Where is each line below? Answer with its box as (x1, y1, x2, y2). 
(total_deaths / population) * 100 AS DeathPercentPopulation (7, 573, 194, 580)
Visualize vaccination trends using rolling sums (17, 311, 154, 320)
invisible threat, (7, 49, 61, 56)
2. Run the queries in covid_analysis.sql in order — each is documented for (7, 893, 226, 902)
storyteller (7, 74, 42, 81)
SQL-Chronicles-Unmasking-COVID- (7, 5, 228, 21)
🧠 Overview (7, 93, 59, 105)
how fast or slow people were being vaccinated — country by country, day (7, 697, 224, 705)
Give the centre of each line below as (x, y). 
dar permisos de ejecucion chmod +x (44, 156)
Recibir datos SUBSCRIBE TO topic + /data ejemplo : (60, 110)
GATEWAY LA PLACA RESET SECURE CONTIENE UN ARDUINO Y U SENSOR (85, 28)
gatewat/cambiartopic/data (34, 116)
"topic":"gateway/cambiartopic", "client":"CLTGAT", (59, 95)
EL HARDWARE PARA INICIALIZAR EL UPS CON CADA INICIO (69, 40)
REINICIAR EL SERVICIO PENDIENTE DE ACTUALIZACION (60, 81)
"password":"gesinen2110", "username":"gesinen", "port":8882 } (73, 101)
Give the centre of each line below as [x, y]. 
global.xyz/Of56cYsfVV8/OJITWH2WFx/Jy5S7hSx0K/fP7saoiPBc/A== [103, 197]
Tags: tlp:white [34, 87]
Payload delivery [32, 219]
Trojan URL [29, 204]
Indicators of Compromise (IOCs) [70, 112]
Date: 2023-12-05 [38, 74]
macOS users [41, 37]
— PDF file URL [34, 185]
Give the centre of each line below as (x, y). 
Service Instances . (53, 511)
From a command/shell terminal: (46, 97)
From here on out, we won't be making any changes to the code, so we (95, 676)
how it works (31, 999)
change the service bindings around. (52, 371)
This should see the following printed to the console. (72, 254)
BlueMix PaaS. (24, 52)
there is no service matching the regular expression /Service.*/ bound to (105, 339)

━━━━━━━━━━━━━━━━━━━━━━━━━━━━━━

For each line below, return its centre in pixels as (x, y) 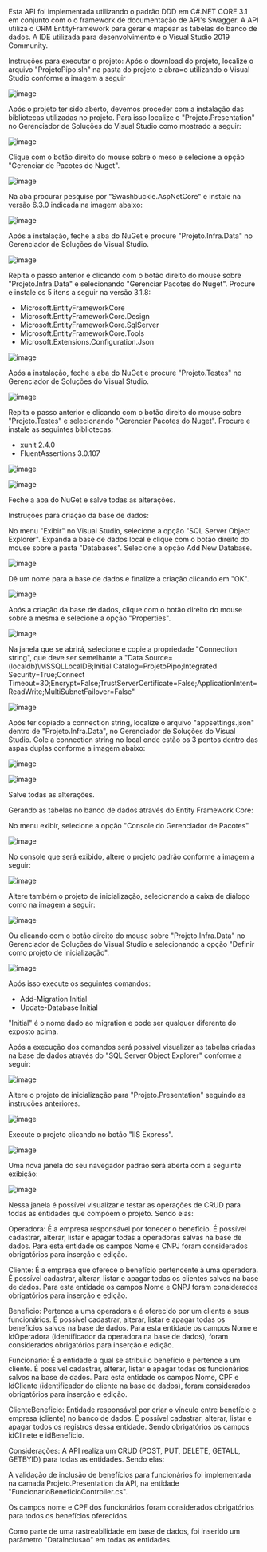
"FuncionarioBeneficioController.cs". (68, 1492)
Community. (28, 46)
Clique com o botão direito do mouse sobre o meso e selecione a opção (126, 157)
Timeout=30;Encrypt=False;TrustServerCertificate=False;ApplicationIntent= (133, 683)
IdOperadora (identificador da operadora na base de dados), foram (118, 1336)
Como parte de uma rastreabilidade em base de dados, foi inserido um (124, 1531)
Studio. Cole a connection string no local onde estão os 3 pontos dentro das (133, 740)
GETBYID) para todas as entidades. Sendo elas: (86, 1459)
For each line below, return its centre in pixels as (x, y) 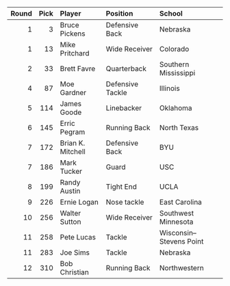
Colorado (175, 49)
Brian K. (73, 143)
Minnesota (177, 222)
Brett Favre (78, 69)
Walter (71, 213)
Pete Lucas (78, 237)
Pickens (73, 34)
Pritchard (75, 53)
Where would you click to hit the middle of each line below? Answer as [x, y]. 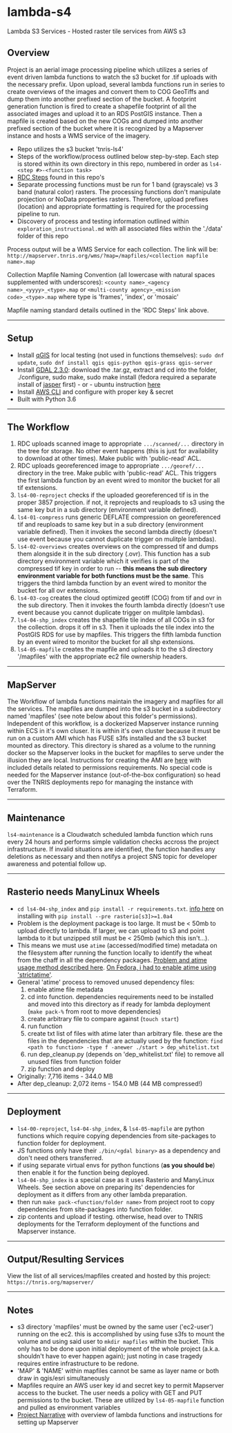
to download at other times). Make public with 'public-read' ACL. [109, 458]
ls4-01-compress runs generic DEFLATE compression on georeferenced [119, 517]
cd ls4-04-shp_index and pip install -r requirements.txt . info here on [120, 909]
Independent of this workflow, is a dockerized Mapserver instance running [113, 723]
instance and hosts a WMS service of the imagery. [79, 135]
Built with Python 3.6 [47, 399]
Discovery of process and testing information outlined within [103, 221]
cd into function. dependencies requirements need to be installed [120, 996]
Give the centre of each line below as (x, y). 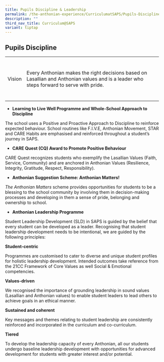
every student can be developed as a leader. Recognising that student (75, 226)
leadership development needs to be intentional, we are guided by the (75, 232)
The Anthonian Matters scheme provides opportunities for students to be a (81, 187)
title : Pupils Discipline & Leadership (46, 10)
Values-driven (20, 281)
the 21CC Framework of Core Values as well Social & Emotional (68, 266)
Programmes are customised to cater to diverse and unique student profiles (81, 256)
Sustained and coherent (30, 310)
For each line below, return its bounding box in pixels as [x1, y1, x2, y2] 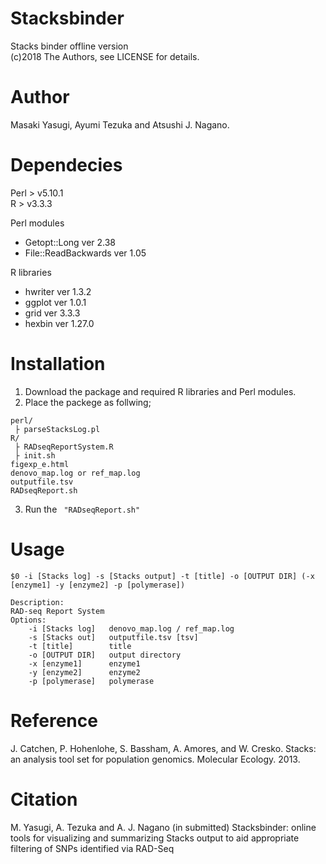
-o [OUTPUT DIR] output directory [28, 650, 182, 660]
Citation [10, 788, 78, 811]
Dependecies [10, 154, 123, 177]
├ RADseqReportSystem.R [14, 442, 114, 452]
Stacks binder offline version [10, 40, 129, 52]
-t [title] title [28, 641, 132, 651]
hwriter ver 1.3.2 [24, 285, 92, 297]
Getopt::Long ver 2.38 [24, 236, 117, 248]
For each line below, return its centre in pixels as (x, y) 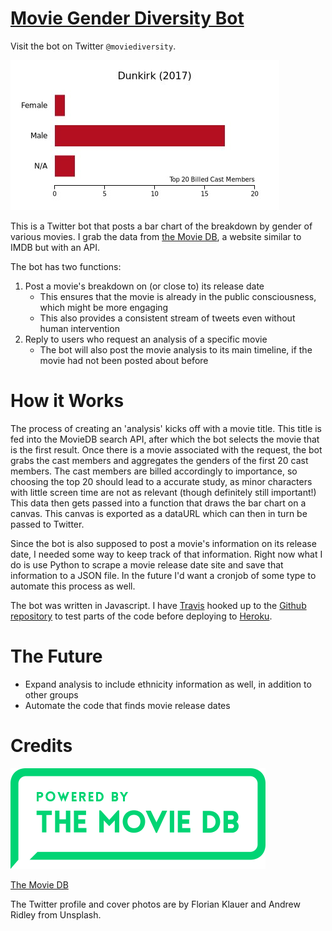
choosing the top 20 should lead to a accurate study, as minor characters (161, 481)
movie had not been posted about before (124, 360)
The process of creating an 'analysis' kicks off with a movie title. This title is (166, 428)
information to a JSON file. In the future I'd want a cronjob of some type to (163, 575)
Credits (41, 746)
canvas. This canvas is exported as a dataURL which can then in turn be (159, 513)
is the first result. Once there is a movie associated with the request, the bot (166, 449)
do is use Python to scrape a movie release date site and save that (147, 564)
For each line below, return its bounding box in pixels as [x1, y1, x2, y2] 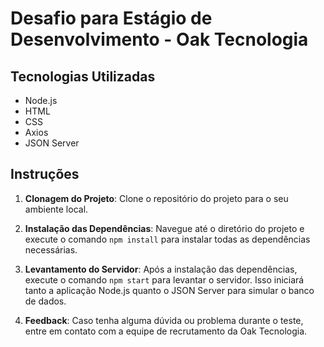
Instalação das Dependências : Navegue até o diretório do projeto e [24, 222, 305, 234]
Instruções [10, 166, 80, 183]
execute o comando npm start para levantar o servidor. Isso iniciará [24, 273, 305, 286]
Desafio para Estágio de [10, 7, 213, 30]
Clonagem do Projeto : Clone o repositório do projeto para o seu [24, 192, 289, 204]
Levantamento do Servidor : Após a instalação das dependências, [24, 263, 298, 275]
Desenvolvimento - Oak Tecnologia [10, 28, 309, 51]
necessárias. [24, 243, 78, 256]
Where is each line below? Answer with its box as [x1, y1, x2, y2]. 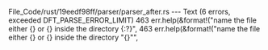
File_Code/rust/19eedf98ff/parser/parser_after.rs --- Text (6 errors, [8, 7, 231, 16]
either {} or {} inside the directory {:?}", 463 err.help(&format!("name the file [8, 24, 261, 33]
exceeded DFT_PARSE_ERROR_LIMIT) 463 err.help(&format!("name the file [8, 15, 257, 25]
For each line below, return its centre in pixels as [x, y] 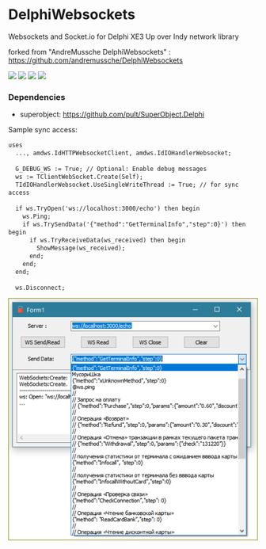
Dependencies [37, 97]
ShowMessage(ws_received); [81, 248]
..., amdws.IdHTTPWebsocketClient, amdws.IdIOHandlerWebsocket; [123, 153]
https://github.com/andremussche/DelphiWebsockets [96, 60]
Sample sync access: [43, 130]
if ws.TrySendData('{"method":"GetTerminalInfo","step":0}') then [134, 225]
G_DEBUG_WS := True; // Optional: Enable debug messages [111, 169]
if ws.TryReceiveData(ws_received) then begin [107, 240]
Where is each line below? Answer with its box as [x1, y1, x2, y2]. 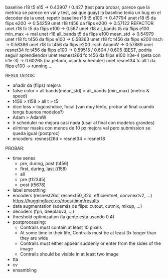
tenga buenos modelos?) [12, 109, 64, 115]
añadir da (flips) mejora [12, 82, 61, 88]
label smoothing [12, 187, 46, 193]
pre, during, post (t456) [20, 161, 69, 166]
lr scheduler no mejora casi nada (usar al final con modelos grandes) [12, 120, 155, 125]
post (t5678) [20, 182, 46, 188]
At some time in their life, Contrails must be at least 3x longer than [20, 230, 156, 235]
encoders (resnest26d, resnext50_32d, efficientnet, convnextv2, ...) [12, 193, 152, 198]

━━━━━━━━━━━━━━━━━━━━━━━━━━━━━━

ASSIGNMENT: Wherever a line above contains the string "requirements", copy that line.

RESULT:
cd ls4-04-shp_index and pip install -r requirements.txt . info here on [120, 909]
cd into function. dependencies requirements need to be installed [120, 996]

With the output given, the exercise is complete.